**WHAT TO WORK ON**
Make an exact copy of the entries below.

**DATA SHOWN**
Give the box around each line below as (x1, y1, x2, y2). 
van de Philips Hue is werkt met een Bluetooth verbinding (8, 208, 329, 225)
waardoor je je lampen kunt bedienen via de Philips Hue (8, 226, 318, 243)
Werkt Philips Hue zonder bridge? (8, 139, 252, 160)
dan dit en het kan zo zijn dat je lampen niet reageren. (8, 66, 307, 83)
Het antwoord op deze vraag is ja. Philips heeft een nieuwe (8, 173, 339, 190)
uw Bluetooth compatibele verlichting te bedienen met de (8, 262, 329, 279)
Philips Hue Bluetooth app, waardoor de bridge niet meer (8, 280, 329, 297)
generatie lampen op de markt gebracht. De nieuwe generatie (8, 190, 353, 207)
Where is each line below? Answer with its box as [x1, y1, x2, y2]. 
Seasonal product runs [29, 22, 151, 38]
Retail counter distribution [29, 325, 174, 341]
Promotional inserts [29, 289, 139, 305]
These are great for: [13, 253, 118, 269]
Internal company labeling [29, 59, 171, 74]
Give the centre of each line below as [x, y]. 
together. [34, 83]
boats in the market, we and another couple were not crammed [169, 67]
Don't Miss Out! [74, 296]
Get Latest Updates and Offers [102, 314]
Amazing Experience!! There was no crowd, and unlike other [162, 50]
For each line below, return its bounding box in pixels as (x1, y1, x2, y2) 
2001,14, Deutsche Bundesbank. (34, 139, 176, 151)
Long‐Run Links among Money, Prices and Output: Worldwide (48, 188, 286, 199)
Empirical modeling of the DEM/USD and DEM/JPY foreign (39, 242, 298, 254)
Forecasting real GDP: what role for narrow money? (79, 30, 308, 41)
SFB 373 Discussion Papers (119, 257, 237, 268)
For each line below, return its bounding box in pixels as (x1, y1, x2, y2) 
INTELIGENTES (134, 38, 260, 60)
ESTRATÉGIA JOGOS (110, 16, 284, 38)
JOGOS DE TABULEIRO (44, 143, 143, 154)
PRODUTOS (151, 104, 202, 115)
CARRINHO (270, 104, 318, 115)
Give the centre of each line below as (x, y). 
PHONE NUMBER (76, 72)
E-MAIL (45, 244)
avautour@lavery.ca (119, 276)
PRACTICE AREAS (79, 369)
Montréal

**EXERCISE RESULT**
Give the box around each line below as (x1, y1, x2, y2). 
van de Philips Hue is werkt met een Bluetooth verbinding (8, 208, 329, 225)
waardoor je je lampen kunt bedienen via de Philips Hue (8, 226, 318, 243)
Werkt Philips Hue zonder bridge? (8, 139, 252, 160)
dan dit en het kan zo zijn dat je lampen niet reageren. (8, 66, 307, 83)
Het antwoord op deze vraag is ja. Philips heeft een nieuwe (8, 173, 339, 190)
uw Bluetooth compatibele verlichting te bedienen met de (8, 262, 329, 279)
Philips Hue Bluetooth app, waardoor de bridge niet meer (8, 280, 329, 297)
generatie lampen op de markt gebracht. De nieuwe generatie (8, 190, 353, 207)
Where is each line below? Answer with its box as [x1, y1, x2, y2]. 
Seasonal product runs [29, 22, 151, 38]
Retail counter distribution [29, 325, 174, 341]
Promotional inserts [29, 289, 139, 305]
These are great for: [13, 253, 118, 269]
Internal company labeling [29, 59, 171, 74]
Give the centre of each line below as [x, y]. 
together. [34, 83]
boats in the market, we and another couple were not crammed [169, 67]
Don't Miss Out! [74, 296]
Get Latest Updates and Offers [102, 314]
Amazing Experience!! There was no crowd, and unlike other [162, 50]
For each line below, return its bounding box in pixels as (x1, y1, x2, y2) 
2001,14, Deutsche Bundesbank. (34, 139, 176, 151)
Long‐Run Links among Money, Prices and Output: Worldwide (48, 188, 286, 199)
Empirical modeling of the DEM/USD and DEM/JPY foreign (39, 242, 298, 254)
Forecasting real GDP: what role for narrow money? (79, 30, 308, 41)
SFB 373 Discussion Papers (119, 257, 237, 268)
For each line below, return its bounding box in pixels as (x1, y1, x2, y2) 
INTELIGENTES (134, 38, 260, 60)
ESTRATÉGIA JOGOS (110, 16, 284, 38)
JOGOS DE TABULEIRO (44, 143, 143, 154)
PRODUTOS (151, 104, 202, 115)
CARRINHO (270, 104, 318, 115)
Give the centre of each line below as (x, y). 
PHONE NUMBER (76, 72)
E-MAIL (45, 244)
avautour@lavery.ca (119, 276)
PRACTICE AREAS (79, 369)
Montréal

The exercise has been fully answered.